A China não é apenas um ator político, mas pode-se afirmar que, atualmente, é o ator político mais importante do mundo, pois gradualmente, mas certamente desafia o domínio americano e ocidental em várias frentes – militar na Ásia, econômica e politicamente em outros lugares. A influência da China também pode ser observada além da Ásia e da África, na própria Europa, já que até os próprios aliados de Washington estão abertamente divididos em sua abordagem à guerra fria EUA-China e na insistência dos Estados Unidos em repelir o perigo chinês que se aproxima.
“Uma situação para unir todos contra a China, este é um cenário da mais alta conflitualidade possível.

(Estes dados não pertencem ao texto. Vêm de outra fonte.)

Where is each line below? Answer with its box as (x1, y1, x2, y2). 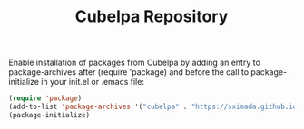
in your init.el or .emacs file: (41, 77, 144, 88)
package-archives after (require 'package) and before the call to (8, 67, 250, 78)
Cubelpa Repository (74, 6, 229, 27)
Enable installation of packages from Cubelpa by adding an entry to (8, 57, 260, 69)
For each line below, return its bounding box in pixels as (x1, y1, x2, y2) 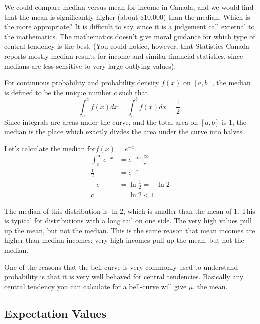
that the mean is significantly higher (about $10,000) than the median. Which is (4, 11, 250, 22)
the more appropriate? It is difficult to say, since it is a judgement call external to (4, 21, 255, 32)
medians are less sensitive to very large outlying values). (4, 60, 176, 71)
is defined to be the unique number (4, 87, 112, 97)
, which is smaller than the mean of (123, 205, 232, 216)
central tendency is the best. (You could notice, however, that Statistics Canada (4, 41, 249, 51)
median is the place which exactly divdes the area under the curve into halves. (4, 126, 244, 137)
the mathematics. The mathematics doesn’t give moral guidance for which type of (4, 31, 255, 41)
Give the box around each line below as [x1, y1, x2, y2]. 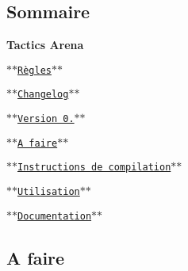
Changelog [17, 89, 69, 101]
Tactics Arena [6, 36, 84, 53]
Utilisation [17, 186, 80, 198]
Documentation [17, 210, 92, 222]
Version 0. [17, 113, 75, 125]
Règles [17, 64, 52, 76]
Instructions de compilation [17, 162, 171, 174]
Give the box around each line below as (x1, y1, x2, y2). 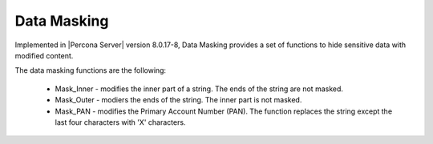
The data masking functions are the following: (14, 66, 167, 75)
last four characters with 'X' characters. (55, 117, 186, 127)
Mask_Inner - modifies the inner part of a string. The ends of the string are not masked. (55, 84, 344, 94)
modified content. (14, 50, 74, 60)
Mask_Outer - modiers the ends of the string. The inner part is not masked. (55, 95, 302, 105)
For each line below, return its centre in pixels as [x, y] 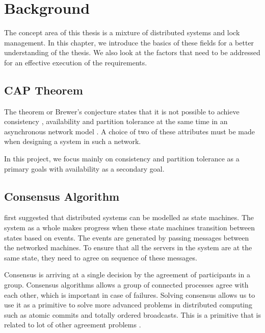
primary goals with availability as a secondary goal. [84, 168]
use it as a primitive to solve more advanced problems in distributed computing [128, 305]
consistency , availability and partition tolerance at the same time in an [116, 121]
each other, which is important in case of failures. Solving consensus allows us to [130, 294]
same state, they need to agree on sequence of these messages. [101, 257]
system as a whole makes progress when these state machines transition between [129, 228]
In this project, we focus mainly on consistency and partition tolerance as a [122, 159]
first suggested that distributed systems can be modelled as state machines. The [129, 217]
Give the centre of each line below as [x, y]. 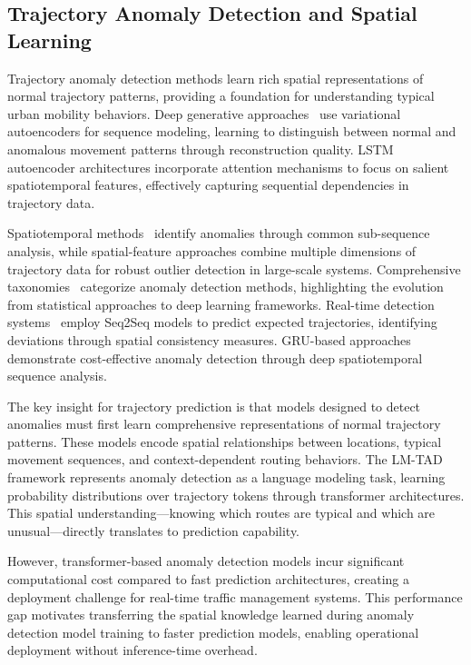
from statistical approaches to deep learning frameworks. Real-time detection [221, 304]
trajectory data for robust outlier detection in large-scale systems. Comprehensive [234, 268]
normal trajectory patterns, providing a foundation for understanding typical [221, 96]
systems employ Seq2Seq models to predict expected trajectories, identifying [222, 322]
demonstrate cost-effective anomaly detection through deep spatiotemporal [215, 357]
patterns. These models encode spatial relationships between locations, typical [225, 441]
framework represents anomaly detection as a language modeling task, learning [226, 477]
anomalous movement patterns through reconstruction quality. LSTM [201, 149]
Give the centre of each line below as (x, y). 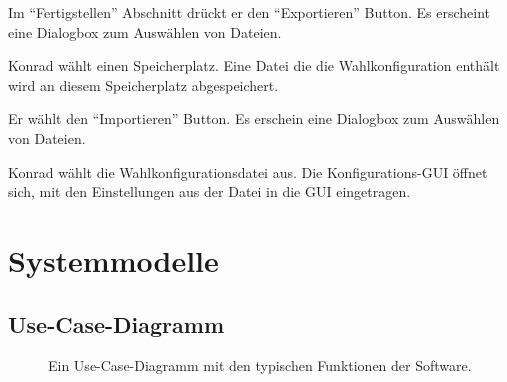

Este, para mim, é contraproducente”, disse o presidente francês Emmanuel Macron durante uma discussão transmitida pelo think tank de Washington, The Atlantic Council, em fevereiro.
Cabe a todos nós abandonar a noção de que a China está interessada apenas em negócios e nada mais. Esse pensamento sufocante em relação à China ajuda a perpetuar a noção de que os EUA usaram seu domínio global para alcançar outros objetivos nobres, por exemplo, ‘restaurar’ a democracia e defender os direitos humanos. Não apenas a degradação da China e a elevação dos EUA são essencialmente racistas, mas também totalmente falsas.